SEXTO.-Recibidas las actuaciones en esta sala y personadas ante la misma ambas partes, el recurso fue admitido por auto de 14 de julio de 2021, a continuación de lo cual la parte recurrida presentó escrito de oposición al recurso solicitando su desestimación con imposición de costas a la parte recurrente.
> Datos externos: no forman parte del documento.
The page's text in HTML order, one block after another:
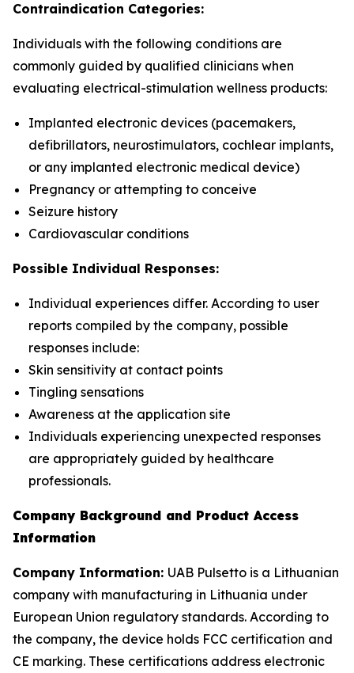
Contraindication Categories:
Individuals with the following conditions are
commonly guided by qualified clinicians when
evaluating electrical-stimulation wellness products:
Implanted electronic devices (pacemakers,
defibrillators, neurostimulators, cochlear implants,
or any implanted electronic medical device)
Pregnancy or attempting to conceive
Seizure history
Cardiovascular conditions
Possible Individual Responses:
Individual experiences differ. According to user
reports compiled by the company, possible
responses include:
Skin sensitivity at contact points
Tingling sensations
Awareness at the application site
Individuals experiencing unexpected responses
are appropriately guided by healthcare
professionals.
Company Background and Product Access
Information
Company Information: UAB Pulsetto is a Lithuanian
company with manufacturing in Lithuania under
European Union regulatory standards. According to
the company, the device holds FCC certification and
CE marking. These certifications address electronic

SÉPTIMO.-Por providencia de 13 de junio del corriente año se nombró ponente al que lo es en este trámite y se acordó resolver el recurso sin celebración de vista, señalándose para votación y fallo el siguiente día 22, en que ha tenido lugar.

Fundamentos

PRIMERO.-El presente recurso de casación se interpone por el banco demandado, condenado en ambas instancias como avalista colectivo al pago de los anticipos efectuados por el demandante para la compra de una unidad alojativa perteneciente a un conjunto inmobiliario en construcción específicamente destinado a uso hotelero. La cuestión primordial consiste en determinar si la Ley 57/1968 era o no aplicable a dicha compraventa, pues el banco, reiterando lo aducido al contestar a la demanda y en su recurso de apelación, defiende en el primer motivo de casación que dicha ley no es aplicable por ausencia de finalidad residencial.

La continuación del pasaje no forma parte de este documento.